(Dataset records)
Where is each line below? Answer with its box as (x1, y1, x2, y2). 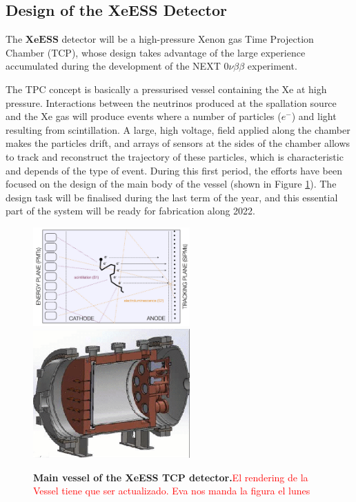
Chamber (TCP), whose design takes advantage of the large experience (6, 45, 306, 59)
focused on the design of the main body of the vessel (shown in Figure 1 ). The (6, 177, 337, 191)
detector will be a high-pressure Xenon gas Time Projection (61, 32, 314, 46)
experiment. (247, 59, 297, 73)
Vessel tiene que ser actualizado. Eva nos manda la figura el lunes (33, 483, 310, 498)
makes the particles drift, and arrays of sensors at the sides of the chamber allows (6, 136, 350, 150)
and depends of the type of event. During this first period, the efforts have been (6, 163, 342, 177)
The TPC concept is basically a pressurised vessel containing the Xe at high (6, 81, 327, 96)

__EXERCISE DIRECTIONS__.
Each of the entries above must be copied exactly, but the pictures stay out.

__RESULT FOR THIS EXERCISE__.
Where is each line below? Answer with its box as (x1, y1, x2, y2). 
Chamber (TCP), whose design takes advantage of the large experience (6, 45, 306, 59)
focused on the design of the main body of the vessel (shown in Figure 1 ). The (6, 177, 337, 191)
detector will be a high-pressure Xenon gas Time Projection (61, 32, 314, 46)
experiment. (247, 59, 297, 73)
Vessel tiene que ser actualizado. Eva nos manda la figura el lunes (33, 483, 310, 498)
makes the particles drift, and arrays of sensors at the sides of the chamber allows (6, 136, 350, 150)
and depends of the type of event. During this first period, the efforts have been (6, 163, 342, 177)
The TPC concept is basically a pressurised vessel containing the Xe at high (6, 81, 327, 96)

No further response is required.